Retour des boutons : l'ascension des commandes physiques dans l'auto
- L'ère du tactile s'éloigne ?
- Un changement imminent : 2026, l'année de la rétrogradation ?
- Pourquoi ce retour aux sources ? la sécurité avant tout
- Euro ncap : des exigences renforcées
- Les marques pionnières du retour
- Polestar : l'exemple des constructeurs électriques
- Les voitures les moins affectées par la dévaluation
L'ère du tactile s'éloigne ?
On dit que tout revient. Et cette fois, les constructeurs automobiles pourraient bien se convertir à cette maxime. Plus précisément, concernant les bons vieux boutons physiques.

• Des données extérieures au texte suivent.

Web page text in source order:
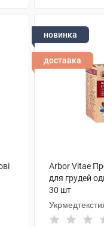
новинка
доставка
Arbor Vitae
для грудей
30 шт
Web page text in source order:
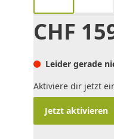
CHF
Leider gerade
Aktiviere dir jetzt
Jetzt aktivieren
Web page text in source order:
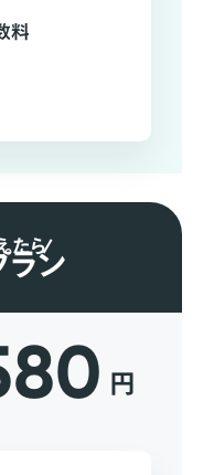
料
たら
ラン
円
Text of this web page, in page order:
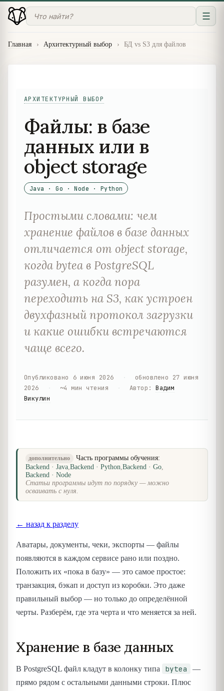
☰
Главная › Архитектурный выбор › БД vs S3 для файлов
АРХИТЕКТУРНЫЙ ВЫБОР
Файлы: в базе
данных или в
object storage
Java · Go · Node · Python
Простыми словами: чем
хранение файлов в базе данных
отличается от object storage,
когда bytea в PostgreSQL
разумен, а когда пора
переходить на S3, как устроен
двухфазный протокол загрузки
и какие ошибки встречаются
чаще всего.
Опубликовано 6 июня 2026 обновлено 27 июня
2026
~4 мин чтения Автор :Вадим
Викулин
дополнительно
Часть программы обучения:
Backend · Java,Backend · Python,Backend · Go,
Backend · Node
Статьи программы идут по порядку — можно
осваивать с нуля.
← назад к разделу
Аватары, документы, чеки, экспорты — файлы
появляются в каждом сервисе рано или поздно.
Положить их «пока в базу» — это самое простое:
транзакция, бэкап и доступ из коробки. Это даже
правильный выбор — но только до определённой
черты. Разберём, где эта черта и что меняется за ней.
Хранение в базе данных
В PostgreSQL файл кладут в колонку типа bytea
—
прямо рядом с остальными данными строки. Плюс
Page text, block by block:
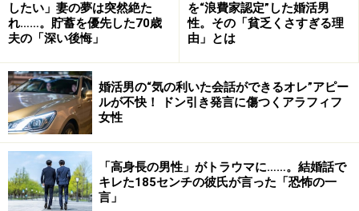
漫才コンビ・ナイツの師匠でもある内海桂子さんは、24
歳年下で実娘と同じ年齢の男性と69歳で事実婚、77歳の
ときに結婚式を挙げて婚姻届を出している。
フランスの著名な作家・マルグリット・デュラスが晩年
の16年間を一緒に過ごしたのは、デュラスの作品を愛す
る38歳年下の男性・ヤンだった。デュラスが亡くなった
あと、その一人息子といろいろ揉めたようだが、ヤンは
2014年に逝去。愛するデュラスと合葬されてモンパルナ
したい」妻の夢は突然絶た
れ……。貯蓄を優先した70歳
夫の「深い後悔」
を“浪費家認定”した婚活男
性。その「貧乏くさすぎる理
由」とは
婚活男の“気の利いた会話ができるオレ”アピー
ルが不快！ ドン引き発言に傷つくアラフィフ
女性
「高身長の男性」がトラウマに……。結婚話で
キレた185センチの彼氏が言った「恐怖の一
言」
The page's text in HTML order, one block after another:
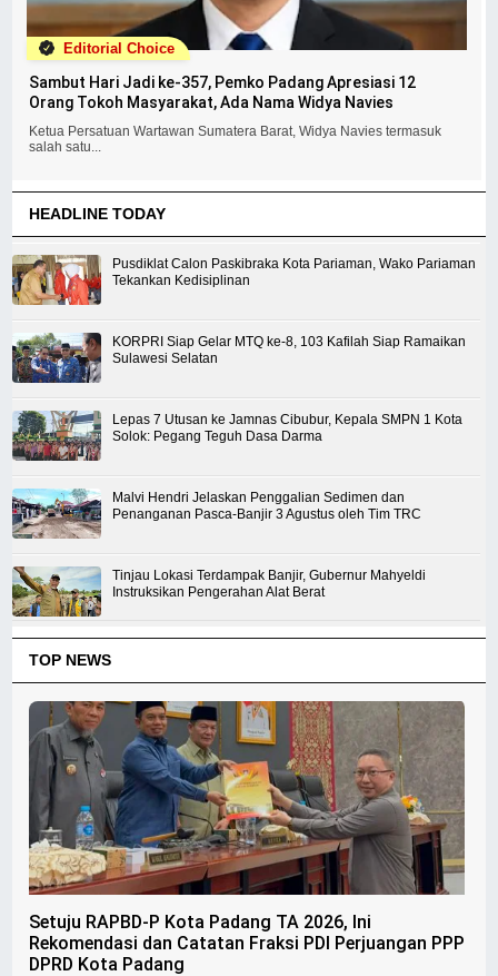
Editorial Choice
Sambut Hari Jadi ke-357, Pemko Padang Apresiasi 12
Orang Tokoh Masyarakat, Ada Nama Widya Navies
Ketua Persatuan Wartawan Sumatera Barat, Widya Navies termasuk
salah satu...
HEADLINE TODAY
Pusdiklat Calon Paskibraka Kota Pariaman, Wako Pariaman
Tekankan Kedisiplinan
KORPRI Siap Gelar MTQ ke-8, 103 Kafilah Siap Ramaikan
Sulawesi Selatan
Lepas 7 Utusan ke Jamnas Cibubur, Kepala SMPN 1 Kota
Solok: Pegang Teguh Dasa Darma
Malvi Hendri Jelaskan Penggalian Sedimen dan
Penanganan Pasca-Banjir 3 Agustus oleh Tim TRC
Tinjau Lokasi Terdampak Banjir, Gubernur Mahyeldi
Instruksikan Pengerahan Alat Berat
TOP NEWS
Setuju RAPBD-P Kota Padang TA 2026, Ini
Rekomendasi dan Catatan Fraksi PDI Perjuangan PPP
DPRD Kota Padang
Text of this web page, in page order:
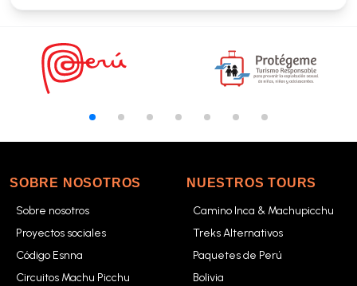
SOBRE NOSOTROS
Sobre nosotros
Proyectos sociales
Código Esnna
Circuitos Machu Picchu
NUESTROS TOURS
Camino Inca & Machupicchu
Treks Alternativos
Paquetes de Perú
Bolivia
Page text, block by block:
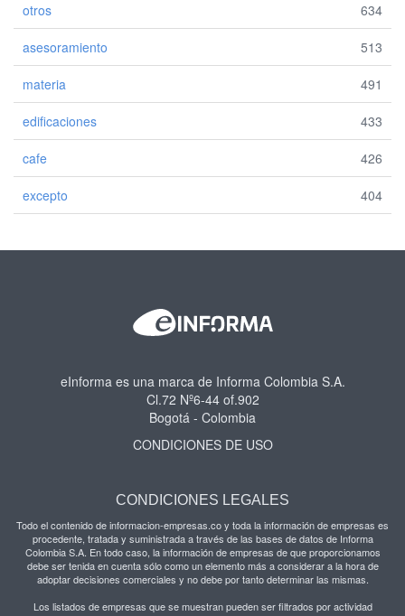
otros 634
asesoramiento 513
materia 491
edificaciones 433
cafe 426
excepto 404
eInforma es una marca de Informa Colombia S.A.
Cl.72 Nº6-44 of.902
Bogotá - Colombia
CONDICIONES DE USO
CONDICIONES LEGALES
Todo el contenido de informacion-empresas.co y toda la información de empresas es
procedente, tratada y suministrada a través de las bases de datos de Informa
Colombia S.A. En todo caso, la información de empresas de que proporcionamos
debe ser tenida en cuenta sólo como un elemento más a considerar a la hora de
adoptar decisiones comerciales y no debe por tanto determinar las mismas.
Los listados de empresas que se muestran pueden ser filtrados por actividad
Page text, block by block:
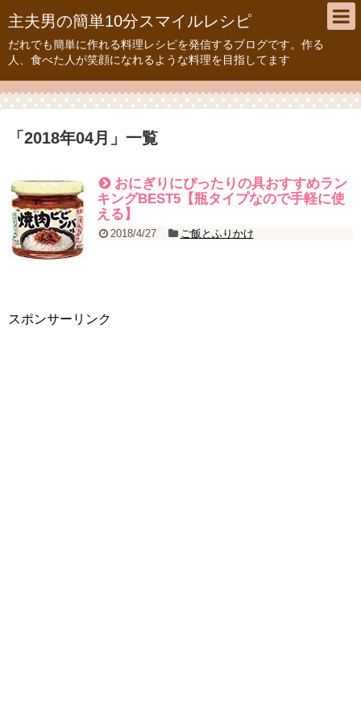
主夫男の簡単10分スマイルレシピ
だれでも簡単に作れる料理レシピを発信するブログです。作る
人、食べた人が笑顔になれるような料理を目指してます
「 2018年04月 」 一覧
おにぎりにぴったりの具おすすめラン
キングBEST5【瓶タイプなので手軽に使
える】
2018/4/27 ご飯とふりかけ
スポンサーリンク
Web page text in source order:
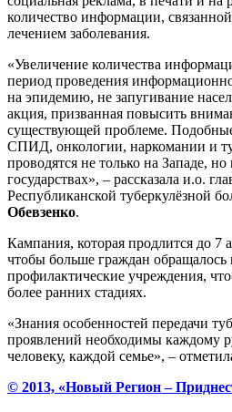
количество информации,
лечением заболевания.
«Увеличение количества
период проведения
на эпидемию, не запугивание
акция, призванная повысить
существующей проблеме.
СПИД, онкологии, наркомании и
проводятся не только на Западе,
государствах», – рассказала и.о.
Республиканской туберкулёзной
Обевзенко.
Кампания, которая продлится до 7
чтобы больше граждан обращалось
профилактические учреждения,
более ранних стадиях.
«Знания особенностей передачи
проявлений необходимы каждому
человеку, каждой семье», –
© 2013, «Новый Регион –
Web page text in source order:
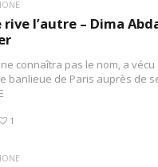
rive l’autre – Dima
connaîtra pas le nom, a
banlieue de Paris auprès de
1
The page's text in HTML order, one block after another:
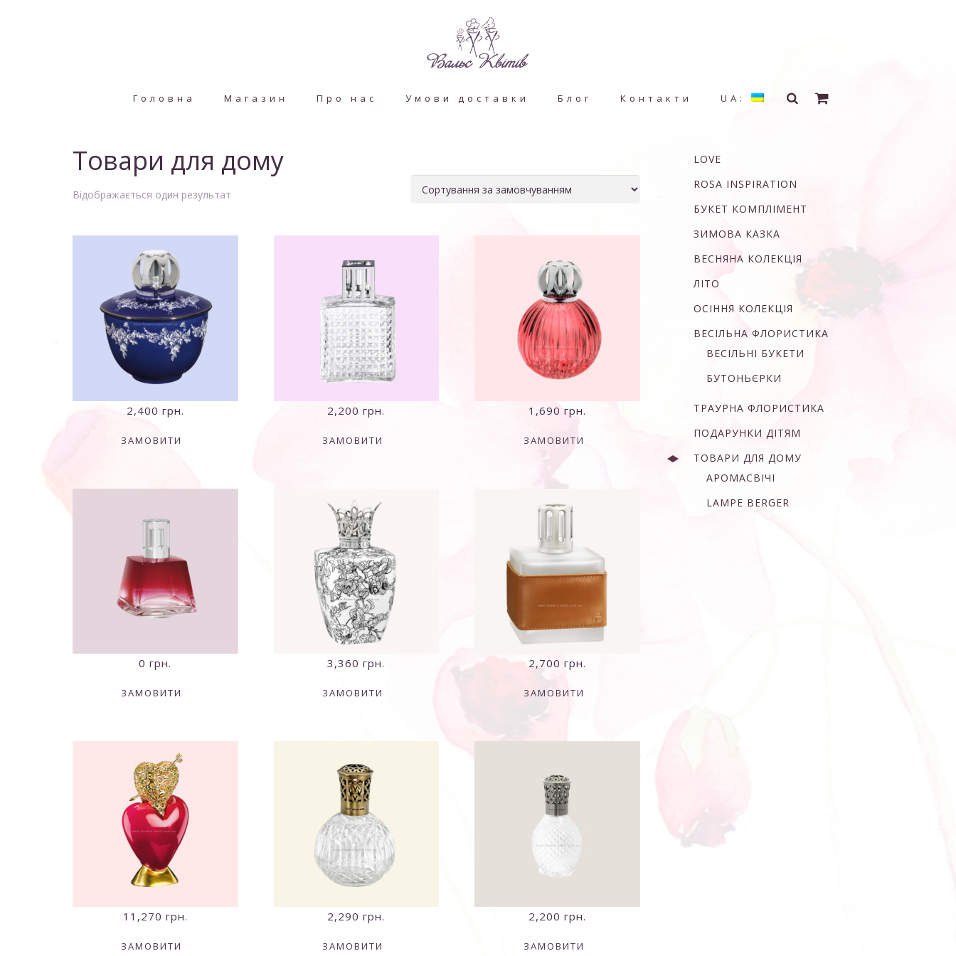
Головна Магазин Про нас Умови доставки Блог Контакти UA:
Товари для дому
Відображається один результат
2,400 грн.
ЗАМОВИТИ
2,200 грн.
ЗАМОВИТИ
1,690 грн.
ЗАМОВИТИ
0 грн.
ЗАМОВИТИ
3,360 грн.
ЗАМОВИТИ
2,700 грн.
ЗАМОВИТИ
11,270 грн.
ЗАМОВИТИ
2,290 грн.
ЗАМОВИТИ
2,200 грн.
ЗАМОВИТИ
LOVE
ROSA INSPIRATION
БУКЕТ КОМПЛІМЕНТ
ЗИМОВА КАЗКА
ВЕСНЯНА КОЛЕКЦІЯ
ЛІТО
ОСІННЯ КОЛЕКЦІЯ
ВЕСІЛЬНА ФЛОРИСТИКА
ВЕСІЛЬНІ БУКЕТИ
БУТОНЬЄРКИ
ТРАУРНА ФЛОРИСТИКА
ПОДАРУНКИ ДІТЯМ
ТОВАРИ ДЛЯ ДОМУ
АРОМАСВІЧІ
LAMPE BERGER
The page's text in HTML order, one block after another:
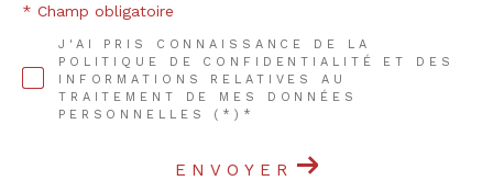
J'AI PRIS CONNAISSANCE DE LA
POLITIQUE DE CONFIDENTIALITÉ ET DES
INFORMATIONS RELATIVES AU
TRAITEMENT DE MES DONNÉES
PERSONNELLES (*)*
* Champ obligatoire
ENVOYER
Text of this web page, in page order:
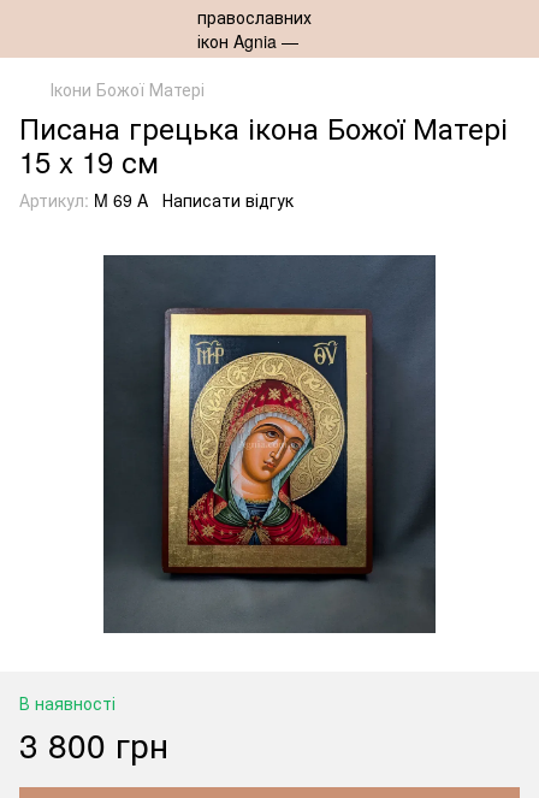
Ікони Божої Матері
Писана грецька ікона Божої Матері
15 x 19 см
Артикул: M 69 A Написати відгук
В наявності
3 800 грн
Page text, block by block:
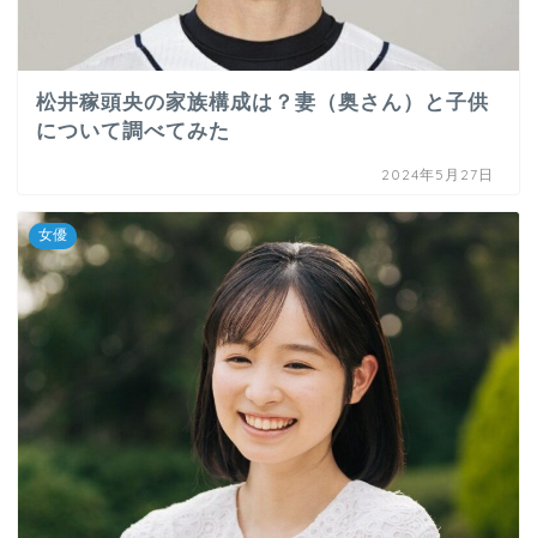
松井稼頭央の家族構成は？妻（奥さん）と子供
について調べてみた
2024年5月27日
女優
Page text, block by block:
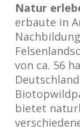
Natur
erbaute in
von ca. 56
bietet
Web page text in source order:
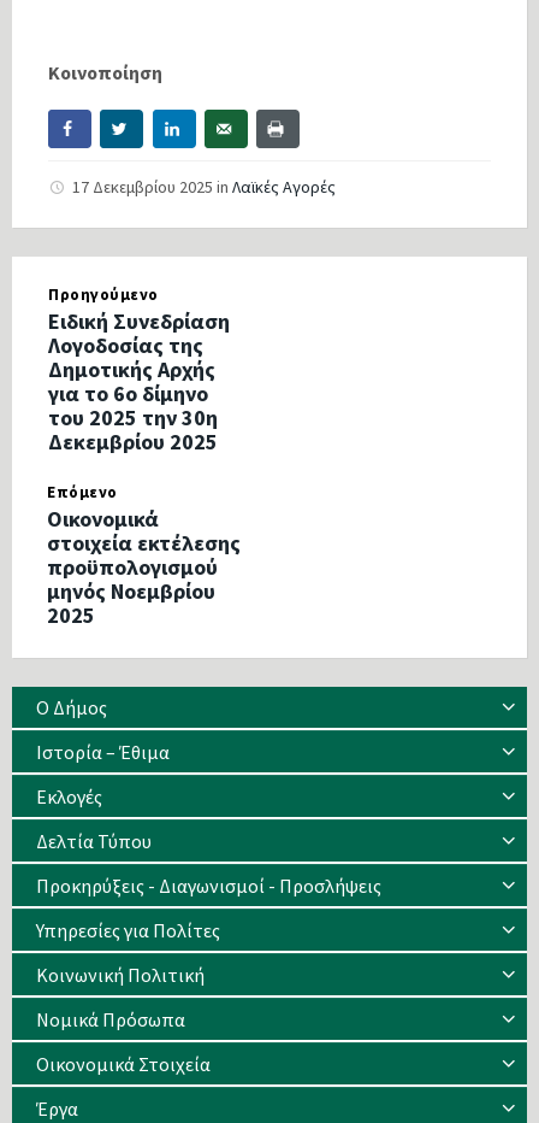
Κοινοποίηση
17 Δεκεμβρίου 2025 in Λαϊκές Αγορές
Προηγούμενο
Ειδική Συνεδρίαση
Λογοδοσίας της
Δημοτικής Αρχής
για το 6ο δίμηνο
του 2025 την 30η
Δεκεμβρίου 2025
Επόμενο
Οικονομικά
στοιχεία εκτέλεσης
προϋπολογισμού
μηνός Νοεμβρίου
2025
Ο Δήμος
Ιστορία – Έθιμα
Eκλογές
Δελτία Τύπου
Προκηρύξεις - Διαγωνισμοί - Προσλήψεις
Υπηρεσίες για Πολίτες
Κοινωνική Πολιτική
Νομικά Πρόσωπα
Οικονομικά Στοιχεία
Έργα
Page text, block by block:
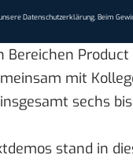
Datenschutzerklärung. Beim
mit
sechs
stand in
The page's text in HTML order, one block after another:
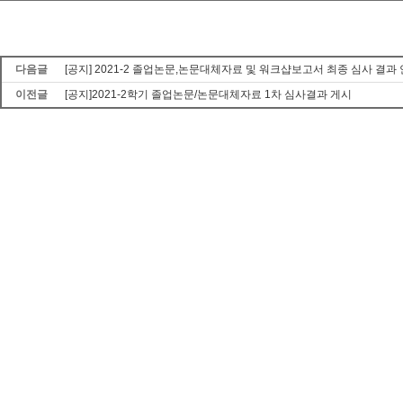
다음글
[공지] 2021-2 졸업논문,논문대체자료 및 워크샵보고서 최종 심사 결과
이전글
[공지]2021-2학기 졸업논문/논문대체자료 1차 심사결과 게시
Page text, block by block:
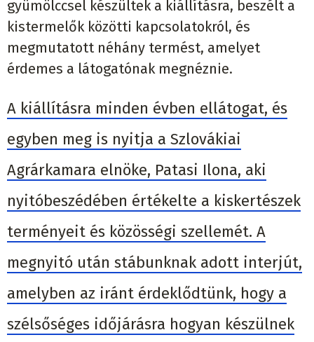
gyümölccsel készültek a kiállításra, beszélt a
kistermelők közötti kapcsolatokról, és
megmutatott néhány termést, amelyet
érdemes a látogatónak megnéznie.
A kiállításra minden évben ellátogat, és
egyben meg is nyitja a Szlovákiai
Agrárkamara elnöke, Patasi Ilona, aki
nyitóbeszédében értékelte a kiskertészek
terményeit és közösségi szellemét. A
megnyitó után stábunknak adott interjút,
amelyben az iránt érdeklődtünk, hogy a
szélsőséges időjárásra hogyan készülnek
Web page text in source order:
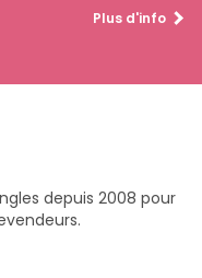
Plus d'info
depuis 2008 pour
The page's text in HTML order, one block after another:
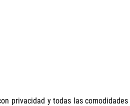
privacidad y todas las comodidades
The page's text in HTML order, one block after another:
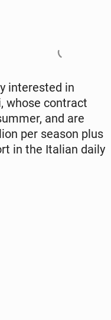
in­ter­est­ed in
whose con­tract
and are
per season plus
in the Italian daily
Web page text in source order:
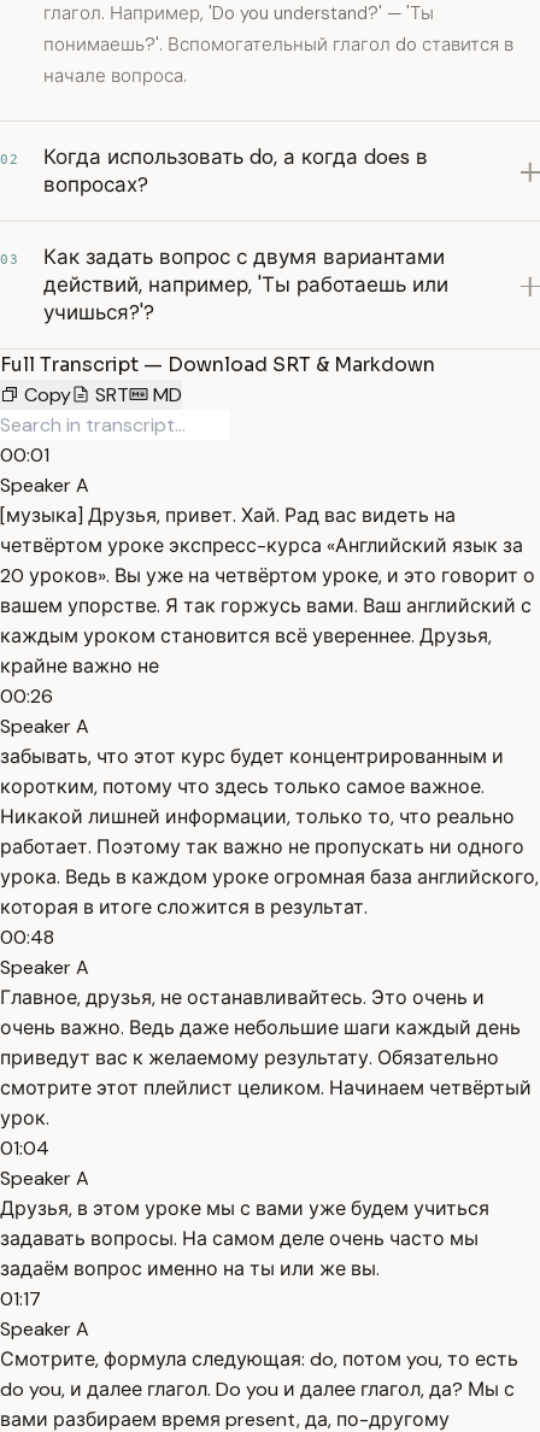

Dans un revirement surprenant, voire inattendu, les écrans tactiles pourraient bien cesser d'être la tendance incontournable qu'ils ont été ces dernières années.

Un changement imminent : 2026, l'année de la rétrogradation ?
L'horizon 2026 semblait indiquer une voie vers la numérisation, les commandes centralisées et les surfaces épurées. Mais les designers automobiles et les organismes de sécurité envisagent un freinage significatif, un retour en arrière. Le retour des boutons physiques sur le tableau de bord des véhicules CarPlay d'Apple pourrait bien marquer cette transition.

Pourquoi ce retour aux sources ? la sécurité avant tout
Plusieurs raisons motivent ce changement. La sécurité routière est primordiale. Les écrans tactiles sont souvent source de distractions. Bien qu'ils puissent sembler pratiques en théorie, la réalité est différente. Des tâches comme la régulation de la climatisation, la lecture de musique ou l'activation de fonctions nécessitent de détourner le regard de la route, plus longtemps qu'en appuyant simplement sur un bouton. Des organismes comme Euro NCAP ont d'ailleurs mis en lumière ce problème.

Euro ncap : des exigences renforcées
Depuis cette année, pour obtenir la note maximale de cinq étoiles aux tests de sécurité, certains contrôles essentiels (clignotants, essuie-glaces, feux de détresse, klaxon) ne peuvent plus dépendre uniquement des interfaces tactiles. Qu'ils soient électriques ou thermiques, les véhicules qui ne respectent pas cette exigence risquent de perdre des points, ce qui pourrait impacter leur commercialisation.

Les marques pionnières du retour
Si la nouvelle est récente, l'idée n'est pas nouvelle. De nombreux constructeurs automobiles avaient déjà commencé à reculer face aux écrans tactiles. Volkswagen, par exemple, a reconnu récemment que trop de fonctions sur écran tactile était une erreur de conception. De nombreux nouveaux modèles de la marque corrigeront cette approche.
Polestar : l'exemple des constructeurs électriques
Même les constructeurs automobiles électriques de niche, comme Polestar, reconfigurent leurs intérieurs pour intégrer davantage d'interrupteurs et de boutons physiques. Cette décision répond aux critiques selon lesquelles les intérieurs minimalistes sont peu pratiques pour un usage quotidien. La technologie ne doit pas seulement être moderne et accessible, mais aussi sûre et confortable. Une simple refonte esthétique ne suffit pas, surtout dans l'industrie automobile.
Les voitures les moins affectées par la dévaluation
Il est intéressant de noter que certains modèles conservent bien leur valeur avec le temps. En effet, les voitures électriques et thermiques traditionnelles perdent moins de valeur que les modèles high-tech. Elles conservent jusqu'à 68% de leur prix d'origine après trois ans. Cela suggère que la simplicité et la robustesse ont encore leur place dans le secteur automobile.